緊接著就是咣當一聲,影子鬼映在範錦鴻的長刀上的神情隨著斷裂的刀身而四分五裂。一股帶著刺鼻氣息的鮮血隨著彈射刀刃碎片,朝著空中激射。
四周的空氣瞬間凝固,天地間一切聲音都憑空消失。
在刀斷的那一刻,影子鬼的雙刀不收,繼而向下發力,猛然砍向了範錦鴻的左肩肩頭。下一秒後,範錦鴻的整條左臂被這雙刀活生生地卸了下來。
那斷臂在半空中旋轉拋飛,範錦鴻的肩頭鮮血噴湧如瀑,而範錦鴻的臉頰和雙唇也瞬間慘白。
血霧中,寒光閃爍的刀劍貼著站在範錦鴻身後,那已是滿臉血汙的蕭茯苓臉頰滑落。終於追了上來的盈盈長杖橫掃,正中那仆一落地的影子鬼頭部。
打得對方眼冒金星,踉蹌幾步後側身倒下,正好摔在那熱泉水池之中,濺起一片水花和升騰的水霧。
落水的影子鬼強忍著欲裂的頭痛和皮膚上傳來的灼燒感想要化為影子,卻發現渾身經脈堵塞,鬼氣已無法運轉。
心頭一慌下,他已浮上了水麵,卻被盈盈一個俯衝間伸手準確無誤地抓住了他的後脖領子,一把把他從水中提出,重重地摔倒了岸邊。

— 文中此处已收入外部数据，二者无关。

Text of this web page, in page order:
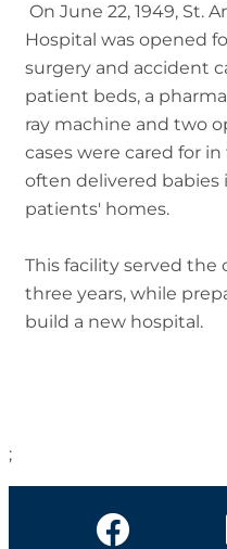
On June 22, 1949, St.
Hospital was opened
surgery and accident
patient beds, a
ray machine and two
cases were cared for
often delivered babies
patients' homes.
This facility served
three years, while
build a new hospital.
;
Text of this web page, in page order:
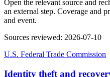
Open the relevant source and
an external step. Coverage and
and event.
Sources reviewed: 2026-07-10
U.S. Federal Trade Commission
Identity theft and
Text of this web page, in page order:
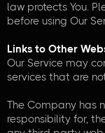
law protects You.
before using Our
Links to Other
Our Service may
services that are
The Company has
responsibility for,
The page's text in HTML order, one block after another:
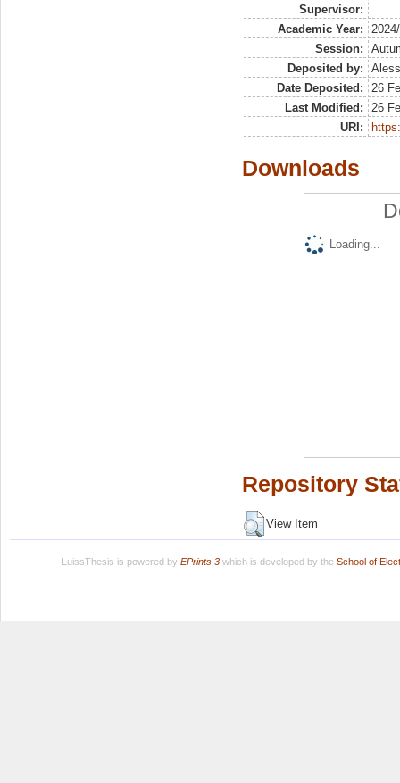
Supervisor:
Academic Year:
Session:
Deposited by:
Date Deposited:
26
Last Modified:
26
URI:
Downloads
Loading...
Repository
View Item
LuissThesis is powered by EPrints 3which is developed by the School of
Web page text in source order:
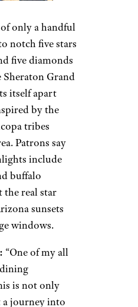
only a handful
notch five stars
five diamonds
Grand
itself apart
by the
tribes
Patrons say
include
buffalo
real star
sunsets
windows.
“One of my all
is not only
journey into
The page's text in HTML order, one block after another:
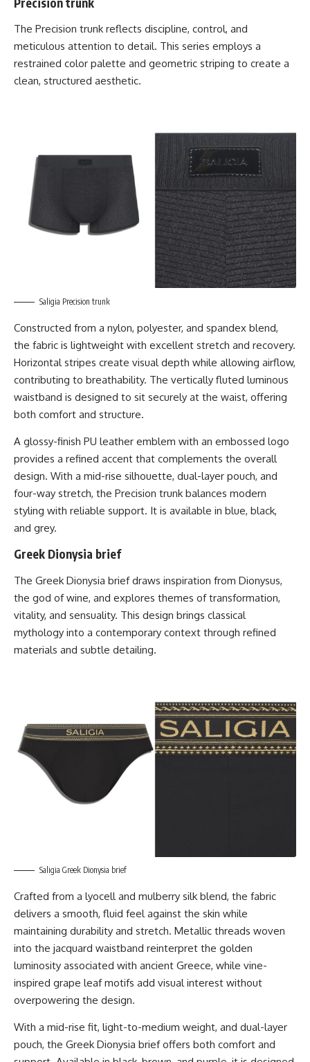
The Precision trunk reflects discipline, control, and
meticulous attention to detail. This series employs a
restrained color palette and geometric striping to create a
clean, structured aesthetic.
Saligia Precision trunk
Constructed from a nylon, polyester, and spandex blend,
the fabric is lightweight with excellent stretch and recovery.
Horizontal stripes create visual depth while allowing airflow,
contributing to breathability. The vertically fluted luminous
waistband is designed to sit securely at the waist, offering
both comfort and structure.
A glossy-finish PU leather emblem with an embossed logo
provides a refined accent that complements the overall
design. With a mid-rise silhouette, dual-layer pouch, and
four-way stretch, the Precision trunk balances modern
styling with reliable support. It is available in blue, black,
and grey.
Greek Dionysia brief
The Greek Dionysia briefdraws inspiration from Dionysus,
the god of wine, and explores themes of transformation,
vitality, and sensuality. This design brings classical
mythology into a contemporary context through refined
materials and subtle detailing.
Saligia Greek Dionysia brief
Crafted from a lyocell and mulberry silk blend, the fabric
delivers a smooth, fluid feel against the skin while
maintaining durability and stretch. Metallic threads woven
into the jacquard waistband reinterpret the golden
luminosity associated with ancient Greece, while vine-
inspired grape leaf motifs add visual interest without
overpowering the design.
With a mid-rise fit, light-to-medium weight, and dual-layer
pouch, the Greek Dionysia brief offers both comfort and

濕漉漉的影子鬼身上白霧升騰,手腕腳踝之處浮現無數的黑色符篆附著在皮膚之上,各個都不過指甲蓋大小而已,正排成一拍環著他的手腕和腳踝緩緩爬行。
之前兩次擊打,盈盈都暗中將自己的鬼氣注入靈蛇長杖,在長杖擊打敵人之際,悄無聲息地對那影子鬼施展了素天居的束縛術。使得影子鬼的鬼氣被完全封住,在束縛術未曾解開之前此鬼即無法運轉體內魂氣,也沒法化為影子。
張禦醫也在此時,帶著一些背著藥箱的鬼醫和禁軍姍姍來遲,方到池邊禁軍們就毫不猶豫地上前,先抽刀挑斷了那影子鬼的手腳筋,再把兩柄長矛分別刺穿了這影子鬼的肩胛,把他牢牢地釘在了地上。
在影子鬼的慘叫聲中,鬼醫們已經飛奔到了鎮定自若蕭茯苓麵前;還未來得及查看傷情,滿臉是血的蕭茯苓已怒聲吼道:“先救範叔。”。
鬼醫們此時才注意到那個站在蕭茯苓身前,獨臂捂著斷臂上傷口,早已疼得暈死過去,卻還沒有倒下,依舊保持著怒目圓睜的神態,立在蕭茯苓身前的範錦鴻。
鬼醫們得令,趕忙去給範錦鴻做緊急處理,卻都紛紛動容。眼前這個渾身是血的人魂全靠一股意誌強撐著體魄立而不倒,不得不令那些鬼醫們咂舌之際,對範錦鴻敬佩不已。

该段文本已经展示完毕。